The heater 7 is in the further container 8th housed in the lowest area, as far as possible along the entire inner container bottom 11 extending to, at low water level in further container 8th and inclined cryogenic tank 1 to still be in contact with liquid hydrogen LH2 in order to be able to evaporate it at the then wetted place. For this it is also advantageous if the heating device in the vehicle longitudinal direction through the cryotank 1 extends, as there are greater inclination angles in this direction when descending slopes than in other directions.

These measures stop the heater 7 until the almost complete emptying of the other container 8th with condensed hydrogen LH2 in combination. In addition, only a small volume fraction of the condensed hydrogen LH2 in the immediate vicinity of the heater 7 heated by this. Because to build up pressure no longer the entire contents of the cryotank 1 is heated to boiling temperature, it comes after parking the motor vehicle, in the cryogenic tank 1 for the condensation of a part of the gaseous hydrogen GH2 and thus for the pressure drop, resulting in a longer following pressure build-up time. Because of the lower mass to be heated in the other container 8th the pressure builds up by the heater 7 with significantly improved response time. Therefore, can be refueled easily at pressures below the required operating pressure and the maximum Füllkapazi ity is achieved. In addition, the lower area of the cryotank 1 through the separation 9a the further container 8th a surge protected LH2 removal area.

For forwarding the at the heater 7 Hydrogen GH2 evaporated from further tank 8th to the sampling line 3 in the upper part of the cryotank 1 , connects the gas line 9 the interior of the other container 8th with the sampling line 3 by putting these in the gas line 9 protrudes into it and there the gaseous hydrogen GH2 from the gas line 9 extracts.
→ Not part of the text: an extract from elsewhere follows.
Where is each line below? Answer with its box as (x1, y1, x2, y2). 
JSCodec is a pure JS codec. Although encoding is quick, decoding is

The gas line is enough 9 advantageously close to the highest point of the cryotank 1 and the end of the sampling line 3 is in the gas line 9 , slightly below the upper end, attached.
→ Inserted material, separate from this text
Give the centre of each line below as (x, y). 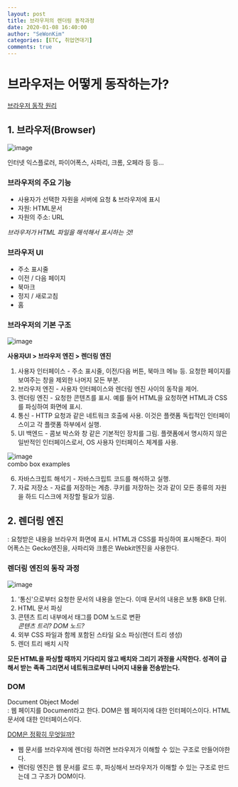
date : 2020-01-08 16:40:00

It is also beneficial if the separation 9a and the gas line 9 consist of a heat-insulating material as possible, so that the heat input to the condensed hydrogen LH2 outside of the other container 8th minimized as possible.

Claims (4)

Container, in particular cryogenic tank ( 1 ) for a motor vehicle, for the storage of condensed gas (LH2) for the supply of a consumer, with a withdrawal device for gas (GH2), at least consisting of a withdrawal line ( 3 ) and a pressure build-up device comprising a heating device ( 7 ) for heating the condensed gas (LH2) in a further container arranged in the container ( 8th ), the at least one inlet opening ( 8a ) for condensed gas (LH2) and a gas line ( 9 ), characterized in that the withdrawal line ( 3 ) the gas (GH2) from the gas line ( 9 ) removes. Container according to claim 1, characterized in that the further container ( 8th ) is introduced into a lower region of the container and that the further container ( 8th ) and the heater ( 7 ) extend substantially over the entire lower portion of the container. Container according to claim 1 or 2, characterized in that the further container ( 8th ) as a relatively small, at least partially separated from the container part volume, by a built-in container in the separation ( 9a ) is formed. Container according to one of claims 1 to 3, characterized in that the heating device ( 7 ) until almost completely emptying the interior of the further container ( 8th ) is in communication with condensed gas (LH2).